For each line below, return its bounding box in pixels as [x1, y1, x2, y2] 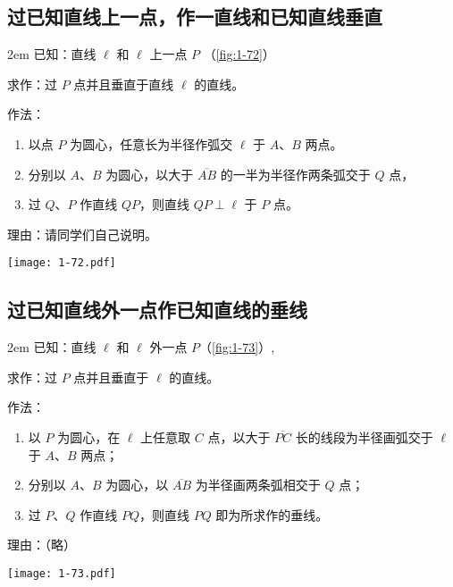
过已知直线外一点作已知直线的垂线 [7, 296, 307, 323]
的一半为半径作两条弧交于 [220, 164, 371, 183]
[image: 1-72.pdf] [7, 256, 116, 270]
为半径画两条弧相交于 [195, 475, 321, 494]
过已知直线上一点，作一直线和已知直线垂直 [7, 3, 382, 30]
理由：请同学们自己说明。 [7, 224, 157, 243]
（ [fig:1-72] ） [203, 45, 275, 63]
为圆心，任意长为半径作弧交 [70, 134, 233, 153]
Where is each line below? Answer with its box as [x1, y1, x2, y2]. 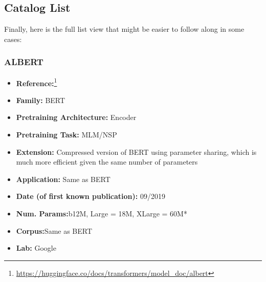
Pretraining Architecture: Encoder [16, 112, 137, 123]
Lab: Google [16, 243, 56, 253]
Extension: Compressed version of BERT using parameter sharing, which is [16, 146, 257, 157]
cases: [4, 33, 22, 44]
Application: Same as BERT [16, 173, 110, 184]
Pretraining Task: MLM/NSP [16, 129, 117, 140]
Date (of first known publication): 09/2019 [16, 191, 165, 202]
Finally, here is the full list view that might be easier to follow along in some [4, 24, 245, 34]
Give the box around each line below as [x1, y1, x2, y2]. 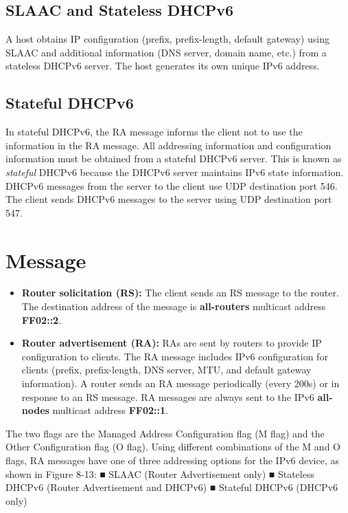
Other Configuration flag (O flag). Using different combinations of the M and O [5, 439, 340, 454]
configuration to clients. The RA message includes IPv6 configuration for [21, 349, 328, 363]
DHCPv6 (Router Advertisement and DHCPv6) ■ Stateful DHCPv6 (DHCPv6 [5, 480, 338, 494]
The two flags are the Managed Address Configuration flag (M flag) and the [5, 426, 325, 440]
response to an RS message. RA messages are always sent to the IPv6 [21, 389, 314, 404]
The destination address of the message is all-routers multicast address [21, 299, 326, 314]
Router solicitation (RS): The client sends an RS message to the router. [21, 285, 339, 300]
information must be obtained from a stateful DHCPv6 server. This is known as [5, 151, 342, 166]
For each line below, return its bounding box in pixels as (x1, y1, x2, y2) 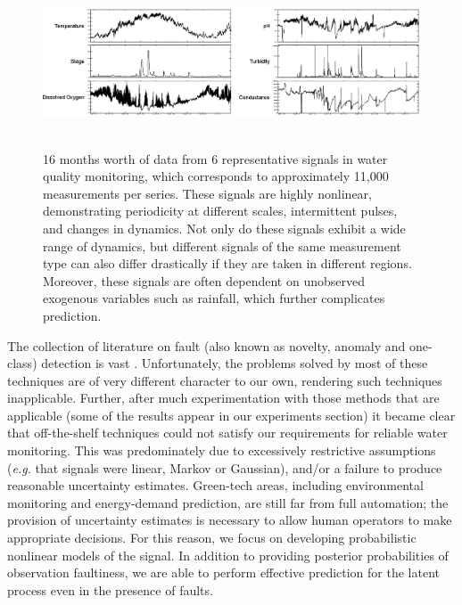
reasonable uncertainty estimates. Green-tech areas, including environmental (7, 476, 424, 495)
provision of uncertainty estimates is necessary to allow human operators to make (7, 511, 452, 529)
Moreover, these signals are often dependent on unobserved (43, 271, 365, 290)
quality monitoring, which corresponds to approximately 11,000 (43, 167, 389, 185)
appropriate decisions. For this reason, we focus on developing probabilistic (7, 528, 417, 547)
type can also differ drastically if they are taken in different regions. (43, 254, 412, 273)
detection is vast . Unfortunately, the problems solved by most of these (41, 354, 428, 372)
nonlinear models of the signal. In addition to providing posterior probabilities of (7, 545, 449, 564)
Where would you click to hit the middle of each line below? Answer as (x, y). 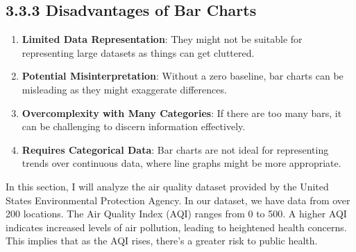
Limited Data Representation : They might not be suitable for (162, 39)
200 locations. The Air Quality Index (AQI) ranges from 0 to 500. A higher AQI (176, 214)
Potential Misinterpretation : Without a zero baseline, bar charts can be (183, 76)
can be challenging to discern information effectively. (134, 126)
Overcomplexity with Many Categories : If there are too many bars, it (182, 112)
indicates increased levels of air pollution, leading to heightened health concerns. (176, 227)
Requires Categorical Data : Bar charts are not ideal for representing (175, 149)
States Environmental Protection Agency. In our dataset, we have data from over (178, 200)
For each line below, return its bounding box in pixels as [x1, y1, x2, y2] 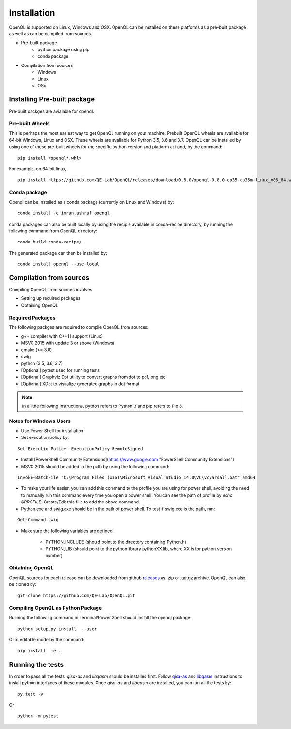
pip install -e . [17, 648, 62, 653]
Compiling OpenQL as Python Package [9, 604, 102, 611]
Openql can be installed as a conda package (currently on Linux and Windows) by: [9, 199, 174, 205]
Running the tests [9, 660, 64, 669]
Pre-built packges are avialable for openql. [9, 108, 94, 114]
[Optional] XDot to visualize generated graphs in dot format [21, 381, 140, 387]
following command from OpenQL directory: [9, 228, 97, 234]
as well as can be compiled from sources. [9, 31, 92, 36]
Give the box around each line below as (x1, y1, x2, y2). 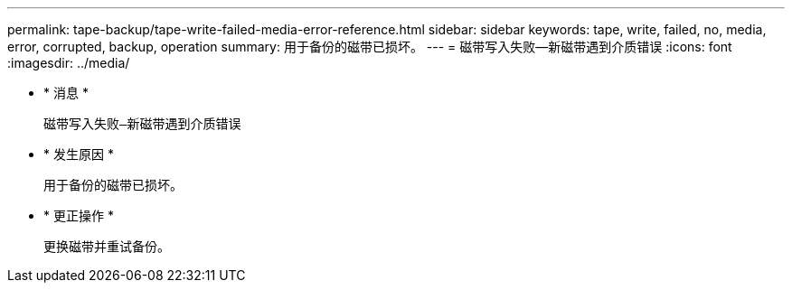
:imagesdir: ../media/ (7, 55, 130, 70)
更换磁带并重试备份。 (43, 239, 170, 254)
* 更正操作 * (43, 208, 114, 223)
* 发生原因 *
□ □ □
*Activity*
Line for line, output the entries above from the line with "Pretraining Task: MLM/NSP [16, 129, 117, 140]" to the line with "The destination address", both included, and nothing more. Skip pictures.

*Task solution*
Pretraining Task: MLM/NSP [16, 129, 117, 140]
Date (of first known publication): 09/2019 [16, 191, 165, 202]
Finally, here is the full list view that might be easier to follow along in some [4, 24, 245, 34]
Give the box around each line below as [x1, y1, x2, y2]. 
Other Configuration flag (O flag). Using different combinations of the M and O [5, 439, 340, 454]
configuration to clients. The RA message includes IPv6 configuration for [21, 349, 328, 363]
DHCPv6 (Router Advertisement and DHCPv6) ■ Stateful DHCPv6 (DHCPv6 [5, 480, 338, 494]
The two flags are the Managed Address Configuration flag (M flag) and the [5, 426, 325, 440]
response to an RS message. RA messages are always sent to the IPv6 [21, 389, 314, 404]
The destination address of the message is all-routers multicast address [21, 299, 326, 314]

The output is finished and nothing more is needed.